* Activity *
Restate the lines exactly, starting at the line that contains "Total revenue - variable" and finishing with the final line of the records.

* Information shown *
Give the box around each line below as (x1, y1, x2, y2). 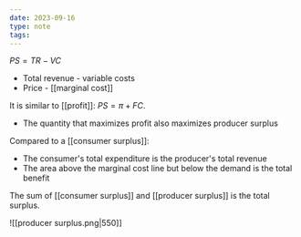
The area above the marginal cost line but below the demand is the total (22, 163, 293, 174)
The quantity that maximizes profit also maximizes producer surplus (22, 118, 278, 129)
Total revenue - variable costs (22, 73, 135, 84)
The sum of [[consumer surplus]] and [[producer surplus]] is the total (9, 191, 271, 201)
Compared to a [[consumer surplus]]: (9, 136, 150, 147)
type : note (9, 22, 51, 31)
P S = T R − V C (9, 56, 62, 67)
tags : (9, 30, 30, 39)

* Solution to this task *
Total revenue - variable costs (22, 73, 135, 84)
The sum of [[consumer surplus]] and [[producer surplus]] is the total (9, 191, 271, 201)
Compared to a [[consumer surplus]]: (9, 136, 150, 147)
type : note (9, 22, 51, 31)
P S = T R − V C (9, 56, 62, 67)
tags : (9, 30, 30, 39)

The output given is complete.